Just think about the Phoenix pay system, a payroll processing system for federal government employees. It was first introduced in 2009 and was expected to be online by 2015 at a total cost of $310-million.

Twelve years later, following problem after problem with its development and rollout, we’re looking at a total cost of $2.2-billion and a complete replacement that will not be ready before 2023 at the earliest.

If we could let more people into our country I think they could do a lot of the actual problem solving.

Our diminishing state capacity is not just an issue because we spend more money for infrastructure than we otherwise would, but also because those extra dollars and that extra time comes at the cost of other projects we could have gotten completed. The benefits of those projects are therefore never realized.

We spend too much money and time on subway construction, for example, so we get less subway infrastructure than we otherwise would, and more people spend more time in traffic, which is of course a big waste of time (and bad for the environment).

We’re not going to achieve a $200,000 per capita GDP by 2050 sitting in traffic, or by navigating government websites and digital services that haven’t been meaningfully updated in a decade or longer.

We’re doing less with more. We need to do more with less, which is how things generally work in the private sector.

The discerning reader will note that none of these three proposals would directly contribute to innovation and growth. That’s by design. These are metasolutions to the problem of too low per capita GDP.

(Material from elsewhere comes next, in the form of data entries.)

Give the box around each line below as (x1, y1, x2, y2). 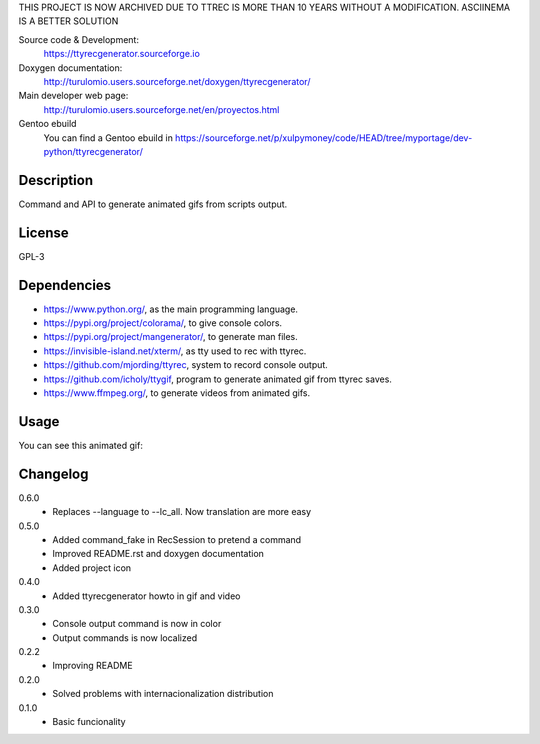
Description (18, 171, 94, 189)
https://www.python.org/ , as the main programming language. (43, 303, 299, 315)
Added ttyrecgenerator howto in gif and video (52, 590, 241, 602)
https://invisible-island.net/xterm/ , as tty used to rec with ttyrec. (43, 345, 307, 357)
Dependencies (18, 276, 112, 294)
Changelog (18, 465, 89, 482)
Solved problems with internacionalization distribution (52, 688, 274, 700)
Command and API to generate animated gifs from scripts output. (18, 198, 288, 210)
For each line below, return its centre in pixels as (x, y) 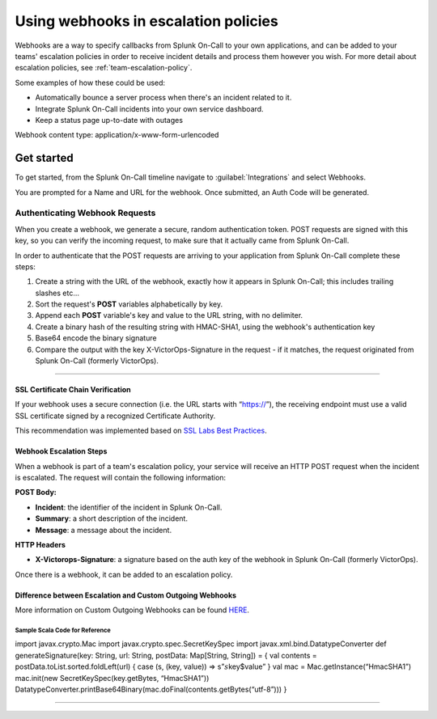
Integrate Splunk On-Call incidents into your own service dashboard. (149, 108)
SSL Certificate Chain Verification (73, 390)
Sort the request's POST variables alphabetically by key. (129, 304)
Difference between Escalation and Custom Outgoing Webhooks (126, 595)
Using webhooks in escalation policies (146, 21)
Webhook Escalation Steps (61, 451)
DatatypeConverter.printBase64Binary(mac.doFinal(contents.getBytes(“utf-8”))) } (151, 689)
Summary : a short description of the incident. (111, 518)

If we could let more people into our country, including really smart people, let them cluster in dense agglomerations, which contribute to the vibrant exchange of ideas, and streamline our government services and physical infrastructure to support them, I think they could in turn do a lot of the actual problem solving.

Any political party could advance the conditions for growth, and then take credit for the growth that results. The CPC could do it without getting too distracted by the sort of high-risk, high-cost industrial policy that runs contrary to its ethos.

Critically, despite all the space devoted to these three proposals above, our politicians shouldn’t actually spend too much time talking about their new pro-growth platform. They should pitch the vision of a bright and prosperous future, over and over again, and use the platform as a supporting credibility piece.

Originating from the right leader, as politics is still very much a charisma game, I think that this would be a very exciting vision and pitch. It might even help win a few elections.

More importantly, it would make those victories matter all the more for the country.

Chris Spoke is a real estate investor and the founder of August, a Toronto-based agency that designs and builds digital products.